You may mount a tmpfs/ramfs on your machine and copy the index on it. You may then open index reader/searcher on this copy of the index. This would help in reducing the I/O latency and improve the search speed.
The difference between using tmpfs vs ramfs are:

ramfs will grow dynamically unlike tmpfs which is static and initialized with a fixed size.
tmpfs uses swap memory whereas ramfs doesn't.

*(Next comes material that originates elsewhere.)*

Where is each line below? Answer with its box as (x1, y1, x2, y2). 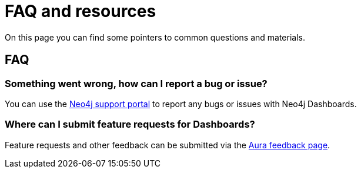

I have personally used tmpfs and it works rather efficiently.
One thing to remember is that both tmpfs and ramfs are volatile. They both get erased on a system restart and hence you'd need to re-mount and copy the index on system startup.

Mounting tmpfs:
mkdir -p /mnt/tmp
mount -t tmpfs -o size=20m tmpfs /mnt/tmp

Mounting ramfs:
mkdir -p /mnt/ram
mount -t ramfs -o size=20m ramfs /mnt/ram

The other approach in case you're using lucene is to have the IndexReader use a Ram Directory. In this case you'd need a JVM instance with enough memory to load all of the index contents into memory and have more for processing search queries.
Also, that may translate to 'requiring'a 64-bit JVM so that it could use pseudo unlimited address space.

--Snip--

NIOFSDirectory nDir = new NIOFSDirectory(new File(indexDir));
RAMDirectory directory = new RAMDirectory(nDir);
IndexReader ir = IndexReader.open(directory);
IndexSearcher indexSearcher = new IndexSearcher(ir);

--Snip--

I haven't been really fond of using this approach as it forces a 64-bit architecture to be used but it may surely work as there's no overhead of using and manipulating the data manually as in the case of maintaining a tmpfs. The cleanups etc...

These are the basic 2 techniques to be used if you want your index to be fed off the RAM. It is a frequent question on the lucene users mailing list, so perhaps people can now stop asking that question... well.. almost...
All said and done.. don't stop optimizing the engine/app if your search is slow.. 99% of the times.. that is where it has to be handled.

Thursday, August 4, 2011

Dealing with High Dimensional Data

I believe that data is best represented as a vector. For those who haven't heard this before, well let me start with a very basic example of 'how' this is done.

Lets assume a corpus of documents which have only 2 unique words(A,B) in its dictionary (If that was hard to follow, comment and I shall follow up with what that means). Now a document containing only 'A' is a unit vector along the direction of 'A' and so with a document containing only a single occurrence of 'B'. Documents with 'x' As and 'y' Bs can hence be represented as :

x a + y b (a and b are unit vectors along A and B).

When the corpus comprises of documents wherein there are a lot of terms with a very low document frequency, it is referred to as high dimensional data. An example would be a list of proper nouns e.g. hotel names.

High dimensional data, poses a lot of issues primarily due to its sparseness in the vector space. The sparseness of data makes a lot of tasks like clustering and tagging challenging. In order to process this data, more often than not, there is a need for reducing the dimension of the documents (sparseness). I'll discuss a relatively easy way to reduce the dimension of such data.

Given a corpus of high dimensional data, create document vectors for each of them. Create a term frequency matrix for the corpus and follow it up with dropping off all terms that occur in less than 10% (might vary as per the corpus/dataset) documents. Statistically this should remove around 60% of the documents

Also, removing the terms that occur in more than 80% of the documents would lead to removing a considerable ratio of terms that are redundant and too frequent. Such terms are generally tagged as stop-words and removed under all normal data/text processing algorithms.

The residue that remains now is of a considerably reduced dimension. This is a straightforward way of projecting the original data on a multi dimensional plane. A plane comprising of all dimensions that were reduced.

This data can now be consumed for any processing viz. clustering, classification etc..

Posts on how to cluster and various clustering techniques would soon follow.. unlike this one which took ages!